[Material provided]
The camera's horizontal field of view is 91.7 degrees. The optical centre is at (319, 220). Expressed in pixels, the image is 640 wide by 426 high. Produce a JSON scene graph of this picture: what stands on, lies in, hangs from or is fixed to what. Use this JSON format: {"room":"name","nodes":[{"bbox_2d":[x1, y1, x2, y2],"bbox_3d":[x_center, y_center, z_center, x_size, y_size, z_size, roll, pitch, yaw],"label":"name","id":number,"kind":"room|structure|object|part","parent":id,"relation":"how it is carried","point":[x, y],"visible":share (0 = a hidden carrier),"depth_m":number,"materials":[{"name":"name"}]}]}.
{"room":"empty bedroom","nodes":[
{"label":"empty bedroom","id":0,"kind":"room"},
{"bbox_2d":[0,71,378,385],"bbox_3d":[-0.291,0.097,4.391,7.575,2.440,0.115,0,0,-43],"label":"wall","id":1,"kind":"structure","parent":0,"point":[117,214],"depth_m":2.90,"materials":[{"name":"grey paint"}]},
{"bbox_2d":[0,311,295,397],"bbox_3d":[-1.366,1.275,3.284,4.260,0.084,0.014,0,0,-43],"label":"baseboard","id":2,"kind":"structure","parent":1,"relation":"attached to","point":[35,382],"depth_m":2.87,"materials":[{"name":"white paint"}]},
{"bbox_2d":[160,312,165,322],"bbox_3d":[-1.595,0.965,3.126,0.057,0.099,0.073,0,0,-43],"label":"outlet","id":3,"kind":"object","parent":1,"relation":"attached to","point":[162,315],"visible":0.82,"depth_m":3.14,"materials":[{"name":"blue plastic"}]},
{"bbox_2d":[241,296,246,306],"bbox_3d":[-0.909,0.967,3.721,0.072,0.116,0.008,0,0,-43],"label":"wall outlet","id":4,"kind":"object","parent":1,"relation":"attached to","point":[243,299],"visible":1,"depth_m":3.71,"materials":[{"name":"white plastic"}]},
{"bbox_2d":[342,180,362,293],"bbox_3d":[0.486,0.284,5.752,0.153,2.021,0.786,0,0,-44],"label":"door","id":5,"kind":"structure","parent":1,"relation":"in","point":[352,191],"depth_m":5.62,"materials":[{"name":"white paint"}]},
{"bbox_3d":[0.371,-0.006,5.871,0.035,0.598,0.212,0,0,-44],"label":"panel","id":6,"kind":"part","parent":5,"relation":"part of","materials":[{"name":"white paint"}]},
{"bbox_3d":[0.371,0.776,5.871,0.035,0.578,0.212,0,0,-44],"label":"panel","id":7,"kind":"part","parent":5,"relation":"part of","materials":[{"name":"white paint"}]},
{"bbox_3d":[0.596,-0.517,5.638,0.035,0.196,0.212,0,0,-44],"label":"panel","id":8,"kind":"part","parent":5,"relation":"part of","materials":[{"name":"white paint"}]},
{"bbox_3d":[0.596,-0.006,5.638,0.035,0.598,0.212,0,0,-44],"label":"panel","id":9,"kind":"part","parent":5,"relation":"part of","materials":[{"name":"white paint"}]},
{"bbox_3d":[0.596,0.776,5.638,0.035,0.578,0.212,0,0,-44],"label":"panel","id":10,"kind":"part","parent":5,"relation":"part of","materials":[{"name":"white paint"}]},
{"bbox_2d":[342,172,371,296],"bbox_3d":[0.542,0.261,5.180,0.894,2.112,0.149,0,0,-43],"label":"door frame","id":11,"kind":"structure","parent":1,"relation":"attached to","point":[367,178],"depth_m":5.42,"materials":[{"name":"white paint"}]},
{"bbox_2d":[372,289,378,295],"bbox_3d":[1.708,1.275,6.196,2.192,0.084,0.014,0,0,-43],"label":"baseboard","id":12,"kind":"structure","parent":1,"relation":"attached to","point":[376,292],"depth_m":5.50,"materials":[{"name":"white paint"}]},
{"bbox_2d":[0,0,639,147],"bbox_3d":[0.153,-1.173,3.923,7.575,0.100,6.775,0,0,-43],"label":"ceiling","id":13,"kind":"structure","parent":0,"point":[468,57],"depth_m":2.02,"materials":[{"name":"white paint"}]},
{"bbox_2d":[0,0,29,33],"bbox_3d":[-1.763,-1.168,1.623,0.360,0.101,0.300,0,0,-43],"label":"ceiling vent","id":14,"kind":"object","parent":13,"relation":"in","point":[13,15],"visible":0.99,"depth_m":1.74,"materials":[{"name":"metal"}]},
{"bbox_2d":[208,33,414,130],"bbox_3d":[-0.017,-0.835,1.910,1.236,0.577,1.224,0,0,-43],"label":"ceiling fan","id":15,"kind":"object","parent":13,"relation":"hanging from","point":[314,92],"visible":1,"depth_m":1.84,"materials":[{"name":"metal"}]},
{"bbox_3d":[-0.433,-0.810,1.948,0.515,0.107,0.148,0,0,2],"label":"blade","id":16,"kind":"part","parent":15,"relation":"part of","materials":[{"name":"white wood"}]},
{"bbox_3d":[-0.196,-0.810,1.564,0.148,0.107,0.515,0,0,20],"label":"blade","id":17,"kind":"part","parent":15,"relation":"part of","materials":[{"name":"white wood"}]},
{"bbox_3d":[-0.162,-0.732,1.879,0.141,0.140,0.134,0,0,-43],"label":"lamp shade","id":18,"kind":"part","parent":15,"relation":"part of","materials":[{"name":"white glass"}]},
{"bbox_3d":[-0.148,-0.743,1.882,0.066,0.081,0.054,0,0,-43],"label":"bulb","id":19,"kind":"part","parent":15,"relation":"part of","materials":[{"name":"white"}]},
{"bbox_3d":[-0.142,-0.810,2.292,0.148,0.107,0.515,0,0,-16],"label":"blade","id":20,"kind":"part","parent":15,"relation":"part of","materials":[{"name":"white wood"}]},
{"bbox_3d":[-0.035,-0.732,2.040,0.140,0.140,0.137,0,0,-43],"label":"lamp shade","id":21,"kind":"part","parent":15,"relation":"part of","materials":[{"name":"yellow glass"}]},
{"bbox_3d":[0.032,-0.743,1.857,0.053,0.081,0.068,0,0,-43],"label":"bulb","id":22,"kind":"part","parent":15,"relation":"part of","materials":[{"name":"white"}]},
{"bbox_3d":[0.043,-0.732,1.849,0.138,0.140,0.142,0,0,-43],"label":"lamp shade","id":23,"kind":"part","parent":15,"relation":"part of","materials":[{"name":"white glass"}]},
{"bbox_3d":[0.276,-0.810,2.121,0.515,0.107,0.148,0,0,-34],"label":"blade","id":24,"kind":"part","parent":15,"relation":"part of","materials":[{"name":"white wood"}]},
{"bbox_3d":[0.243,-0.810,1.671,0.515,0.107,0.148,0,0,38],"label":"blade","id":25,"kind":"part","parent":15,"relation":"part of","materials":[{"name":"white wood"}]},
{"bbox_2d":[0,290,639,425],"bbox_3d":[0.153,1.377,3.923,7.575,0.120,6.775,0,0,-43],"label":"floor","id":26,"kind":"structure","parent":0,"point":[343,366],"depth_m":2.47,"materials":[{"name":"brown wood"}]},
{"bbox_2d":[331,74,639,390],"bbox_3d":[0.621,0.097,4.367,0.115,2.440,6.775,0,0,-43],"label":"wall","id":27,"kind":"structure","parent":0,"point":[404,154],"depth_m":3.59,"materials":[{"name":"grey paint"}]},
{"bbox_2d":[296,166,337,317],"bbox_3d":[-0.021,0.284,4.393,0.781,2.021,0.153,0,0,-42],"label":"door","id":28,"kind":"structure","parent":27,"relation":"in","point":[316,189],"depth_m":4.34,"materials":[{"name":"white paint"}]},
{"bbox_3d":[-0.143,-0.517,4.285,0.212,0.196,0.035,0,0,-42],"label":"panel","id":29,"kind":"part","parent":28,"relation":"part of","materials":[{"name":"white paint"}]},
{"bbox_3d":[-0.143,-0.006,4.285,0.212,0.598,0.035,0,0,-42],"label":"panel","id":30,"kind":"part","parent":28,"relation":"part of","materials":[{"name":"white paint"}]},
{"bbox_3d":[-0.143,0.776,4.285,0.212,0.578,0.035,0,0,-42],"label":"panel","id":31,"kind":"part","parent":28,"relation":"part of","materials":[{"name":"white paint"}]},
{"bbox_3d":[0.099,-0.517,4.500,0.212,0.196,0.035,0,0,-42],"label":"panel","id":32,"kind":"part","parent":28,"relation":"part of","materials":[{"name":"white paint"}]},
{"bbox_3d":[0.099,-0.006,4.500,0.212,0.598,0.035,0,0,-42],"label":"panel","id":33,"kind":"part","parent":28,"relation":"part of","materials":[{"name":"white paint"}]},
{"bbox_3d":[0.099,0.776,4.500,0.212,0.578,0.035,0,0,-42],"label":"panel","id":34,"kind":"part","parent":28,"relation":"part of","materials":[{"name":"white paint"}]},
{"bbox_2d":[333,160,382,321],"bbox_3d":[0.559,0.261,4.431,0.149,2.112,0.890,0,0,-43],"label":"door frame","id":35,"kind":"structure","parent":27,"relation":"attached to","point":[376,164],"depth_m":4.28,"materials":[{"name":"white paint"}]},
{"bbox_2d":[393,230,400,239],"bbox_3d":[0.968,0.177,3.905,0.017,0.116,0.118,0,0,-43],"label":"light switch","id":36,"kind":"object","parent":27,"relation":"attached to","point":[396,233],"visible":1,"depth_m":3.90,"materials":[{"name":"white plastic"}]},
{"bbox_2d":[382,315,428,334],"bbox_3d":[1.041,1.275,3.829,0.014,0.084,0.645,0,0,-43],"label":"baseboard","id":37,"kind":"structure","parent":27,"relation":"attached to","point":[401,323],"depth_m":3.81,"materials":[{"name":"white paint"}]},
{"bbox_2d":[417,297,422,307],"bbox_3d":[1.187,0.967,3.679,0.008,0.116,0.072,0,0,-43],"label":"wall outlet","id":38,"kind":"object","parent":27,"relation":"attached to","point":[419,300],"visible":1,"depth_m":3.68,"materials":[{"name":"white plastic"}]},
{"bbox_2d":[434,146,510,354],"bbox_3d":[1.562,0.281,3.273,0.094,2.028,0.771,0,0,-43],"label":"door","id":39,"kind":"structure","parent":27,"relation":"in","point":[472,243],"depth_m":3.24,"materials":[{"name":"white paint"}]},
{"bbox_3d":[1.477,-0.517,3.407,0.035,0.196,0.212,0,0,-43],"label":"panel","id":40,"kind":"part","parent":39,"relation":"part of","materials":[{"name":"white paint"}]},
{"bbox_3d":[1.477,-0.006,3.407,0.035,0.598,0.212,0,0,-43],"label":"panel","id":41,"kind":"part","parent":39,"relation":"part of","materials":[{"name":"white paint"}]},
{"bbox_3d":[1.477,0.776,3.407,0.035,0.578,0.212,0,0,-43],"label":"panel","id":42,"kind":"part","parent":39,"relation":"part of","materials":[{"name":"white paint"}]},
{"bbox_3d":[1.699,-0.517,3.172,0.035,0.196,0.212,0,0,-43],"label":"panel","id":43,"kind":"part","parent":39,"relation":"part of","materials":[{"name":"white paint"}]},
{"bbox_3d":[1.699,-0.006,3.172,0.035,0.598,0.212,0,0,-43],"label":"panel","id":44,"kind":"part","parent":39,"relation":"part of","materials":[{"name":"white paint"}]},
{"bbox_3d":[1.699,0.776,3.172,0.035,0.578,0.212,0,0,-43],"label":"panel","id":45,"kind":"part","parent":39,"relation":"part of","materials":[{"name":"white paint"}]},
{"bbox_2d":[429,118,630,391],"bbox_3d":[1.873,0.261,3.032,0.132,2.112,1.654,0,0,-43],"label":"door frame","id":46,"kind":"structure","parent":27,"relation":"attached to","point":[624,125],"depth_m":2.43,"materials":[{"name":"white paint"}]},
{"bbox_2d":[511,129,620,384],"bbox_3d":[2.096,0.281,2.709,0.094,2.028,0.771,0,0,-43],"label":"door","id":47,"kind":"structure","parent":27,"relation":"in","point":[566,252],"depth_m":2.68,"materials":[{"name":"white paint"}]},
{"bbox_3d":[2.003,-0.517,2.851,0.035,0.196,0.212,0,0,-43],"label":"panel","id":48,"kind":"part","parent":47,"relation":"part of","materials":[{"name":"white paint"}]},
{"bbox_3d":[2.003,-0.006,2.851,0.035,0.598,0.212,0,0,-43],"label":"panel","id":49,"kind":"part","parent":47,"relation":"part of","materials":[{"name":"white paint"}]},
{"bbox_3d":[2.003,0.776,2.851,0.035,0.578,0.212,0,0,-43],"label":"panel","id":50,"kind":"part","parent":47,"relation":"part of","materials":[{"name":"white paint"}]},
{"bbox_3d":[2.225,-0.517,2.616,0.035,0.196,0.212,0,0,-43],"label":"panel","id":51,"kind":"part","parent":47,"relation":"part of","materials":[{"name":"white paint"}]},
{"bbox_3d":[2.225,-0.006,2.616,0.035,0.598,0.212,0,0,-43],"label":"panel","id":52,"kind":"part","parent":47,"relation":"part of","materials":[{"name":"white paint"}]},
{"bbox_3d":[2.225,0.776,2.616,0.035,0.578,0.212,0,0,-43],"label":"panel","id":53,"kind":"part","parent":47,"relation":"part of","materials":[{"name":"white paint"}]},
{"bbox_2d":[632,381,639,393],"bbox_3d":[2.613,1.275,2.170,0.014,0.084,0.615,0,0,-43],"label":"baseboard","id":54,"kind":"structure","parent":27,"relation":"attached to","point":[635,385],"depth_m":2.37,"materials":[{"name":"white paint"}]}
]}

[Task directions]
Where a line in the records above contains the word "glass", copy that line.

[Result]
{"bbox_3d":[-0.162,-0.732,1.879,0.141,0.140,0.134,0,0,-43],"label":"lamp shade","id":18,"kind":"part","parent":15,"relation":"part of","materials":[{"name":"white glass"}]},
{"bbox_3d":[-0.035,-0.732,2.040,0.140,0.140,0.137,0,0,-43],"label":"lamp shade","id":21,"kind":"part","parent":15,"relation":"part of","materials":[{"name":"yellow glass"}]},
{"bbox_3d":[0.043,-0.732,1.849,0.138,0.140,0.142,0,0,-43],"label":"lamp shade","id":23,"kind":"part","parent":15,"relation":"part of","materials":[{"name":"white glass"}]},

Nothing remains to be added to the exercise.